▶ _Problem to work on_: Output word for word the lines from the one with "reviewed quickly - often" to the final line of the data, both ends included, but skip the pictures.

▶ _Data for this task_:
*** Block opens ***
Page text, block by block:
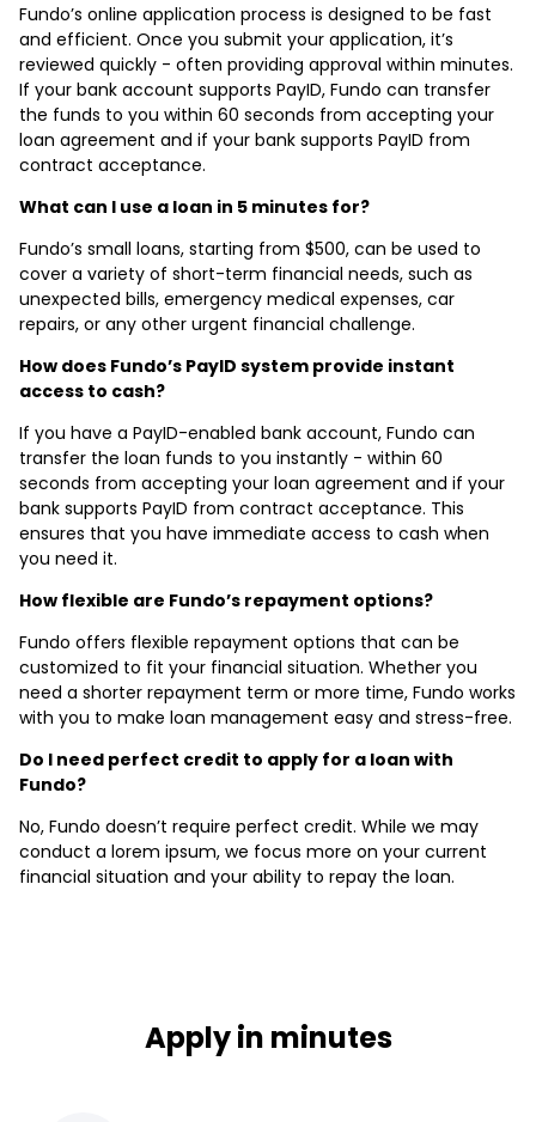
Fundo’s online application process is designed to be fast
and efficient. Once you submit your application, it’s
reviewed quickly - often providing approval within minutes.
If your bank account supports PayID, Fundo can transfer
the funds to you within 60 seconds from accepting your
loan agreement and if your bank supports PayID from
contract acceptance.
What can I use a loan in 5 minutes for?
Fundo’s small loans, starting from $500, can be used to
cover a variety of short-term financial needs, such as
unexpected bills, emergency medical expenses, car
repairs, or any other urgent financial challenge.
How does Fundo’s PayID system provide instant
access to cash?
If you have a PayID-enabled bank account, Fundo can
transfer the loan funds to you instantly - within 60
seconds from accepting your loan agreement and if your
bank supports PayID from contract acceptance. This
ensures that you have immediate access to cash when
you need it.
How flexible are Fundo’s repayment options?
Fundo offers flexible repayment options that can be
customized to fit your financial situation. Whether you
need a shorter repayment term or more time, Fundo works
with you to make loan management easy and stress-free.
Do I need perfect credit to apply for a loan with
Fundo?
No, Fundo doesn’t require perfect credit. While we may
conduct a lorem ipsum, we focus more on your current
financial situation and your ability to repay the loan.
Apply in minutes
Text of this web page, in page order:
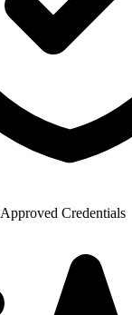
*** Block closes ***
▶ _Output_:
reviewed quickly - often providing approval within minutes.
If your bank account supports PayID, Fundo can transfer
the funds to you within 60 seconds from accepting your
loan agreement and if your bank supports PayID from
contract acceptance.
What can I use a loan in 5 minutes for?
Fundo’s small loans, starting from $500, can be used to
cover a variety of short-term financial needs, such as
unexpected bills, emergency medical expenses, car
repairs, or any other urgent financial challenge.
How does Fundo’s PayID system provide instant
access to cash?
If you have a PayID-enabled bank account, Fundo can
transfer the loan funds to you instantly - within 60
seconds from accepting your loan agreement and if your
bank supports PayID from contract acceptance. This
ensures that you have immediate access to cash when
you need it.
How flexible are Fundo’s repayment options?
Fundo offers flexible repayment options that can be
customized to fit your financial situation. Whether you
need a shorter repayment term or more time, Fundo works
with you to make loan management easy and stress-free.
Do I need perfect credit to apply for a loan with
Fundo?
No, Fundo doesn’t require perfect credit. While we may
conduct a lorem ipsum, we focus more on your current
financial situation and your ability to repay the loan.
Apply in minutes
Text of this web page, in page order:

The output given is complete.